Ella farfulla, grita, noquea sus propias cuerdas vocales (dos preciosidades alcoholizadas por tabaco de estanco contrabandista de los ochenta, pero aún no de los noventa) y ahora está leyéndome los párpados anclados a las ojeras.

— ¡Mamá! — freno el silencio y parece yodo en mi boca. Estoy salado.

Me ve desde lejos.

— ¡Aquí!— exclamé — ¿Otra vez te dejaste los anteojos entre los cartones de huevos?— lo di por echo — ¡Ay, mamá! Ven.

— Pero si tú estás aquí — aún señalaba con la nariz chata y el dedo meñique a la mecedora.

— Lo estaba. Ahora solo está mi peluche desvencijado y con multitud de parches, el que me regalaron aquella pareja de ancianos del segundo, los que se intoxicaron con monóxido de carbono.

— ¡Ay, mi hijo! Voy a batir los huevos y te contaré desde la cocina una pequeñísima historia de tu bisabuelo, ¡qué en paz descanse! —el entablado del porche crujía bajo sus piececitos —Seguro que tienes hambre con tanto ajetreo. Creo que serás algo tan grande que algún día te pintaran.

— Mamá, ya comimos, hicimos una omelette en vez de tortilla. ¿Te acuerdas? Y diría que ojalá te escuche alguien.

—Pues voy a batir los huevos que nos queda. Quiero volverte a ver mecer mientras tienes crayones en tus manos y cederrones bajo el brazo.

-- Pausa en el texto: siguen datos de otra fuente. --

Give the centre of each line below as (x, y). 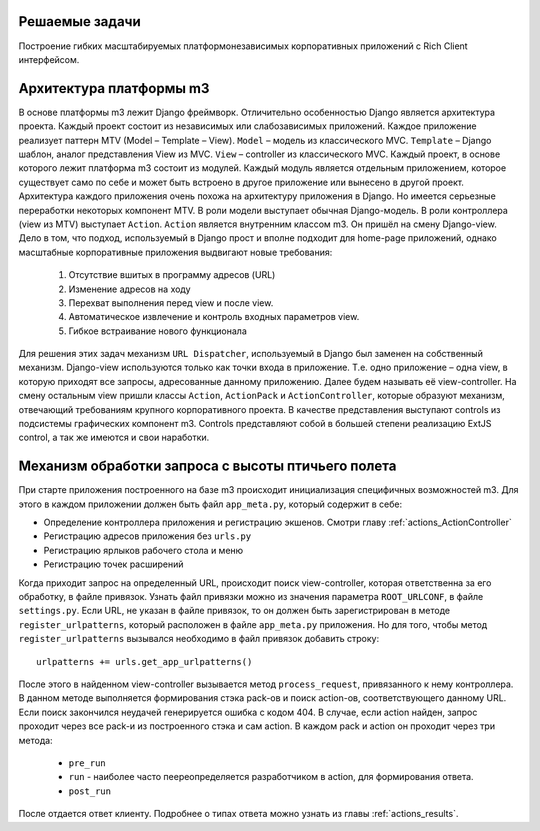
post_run (90, 791)
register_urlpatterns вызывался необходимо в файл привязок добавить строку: (199, 639)
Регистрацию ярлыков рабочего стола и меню (143, 550)
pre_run (87, 763)
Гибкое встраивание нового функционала (157, 331)
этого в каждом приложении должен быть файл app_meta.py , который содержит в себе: (210, 504)
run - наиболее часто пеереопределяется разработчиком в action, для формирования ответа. (271, 777)
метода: (36, 740)

—¡Mamá! Cuéntame eso que me estabas diciendo.

—Voy a coger la otra mecedora y me meceré contigo.

Sus pasos se pasaron serpenteantes por todo el entarimado del vestíbulo hasta llegar a la cocina y tras ello salió a la ventana que daba al porche, dejó un bol con cualquier preparado medicinal de los cuales ellas no necesitaba receta para fermentar. Puede que haya utilizado acelga, mandrágora, berro y su ingrediente descubierto novel.

—Empieza tal que así . . . dicen que un día, cuyo pudo ser Miércoles pero nunca Jueves o Sábado, tres grandes arqueras salieron a mundo violentamente. Esas muchachas tenían ganas de ser escuchadas y éstas no duraron mucho en tener la maravillosa idea de ser unas transeúntes con arcos y flechas que partiesen en busca de . . . la historia perfecta, pero nunca contada. Fueron de ciudad en ciudad hasta llegar a una que llamó su espíritu de la curiosidad, y como tu bisabuelo decía empezaron a curiosear las páginas de pueblerinos. Entraron en una taberna y se encontraron con una cuentacuentos o como se le hacía llamar Diablesa. Ésta les contó la leyenda o fábula burbujeante de ‘El párvulo bebé vagabundo’ —bebió un par de sorbos y continuó — Empezaba tal que así . . . en un lugar trillado por animales, pastores, dibujantes pincelados e criaturas un muchacho nació bajo la tenue luz de un callejón de Hamelín. La madre lo llamó Licht Dünn, que iba a significar luz tenue. Ese niño le llegó a dar a su madre tantas alegrías como desafortunados momentos, pero le llegó a dar una gran noticia, iba a ser pintor. Le había dibujado a su madre tres cuervos con tres espadas en el pico y a nadie le llegó a gustar. El niño tenía dos pies izquierdos, pero un día dibujo lo que iba a cambiar todo, una casa de madera, dos arces a la derecha y un olmo a a la izquierda, nueve pájaros sobrevolando un nombre; Jerome Spinat (espinacas).

Al inicio esta mujer viaja al porche y deja la sangre destilándose entre el tablado. Hubo cáscaras de lináceas en su recogido que salieron de un instrumento de cocina equívoco. Esa sangre era mítica. Su hijo estaba muriéndose en vida y haciendo de corazón tripas.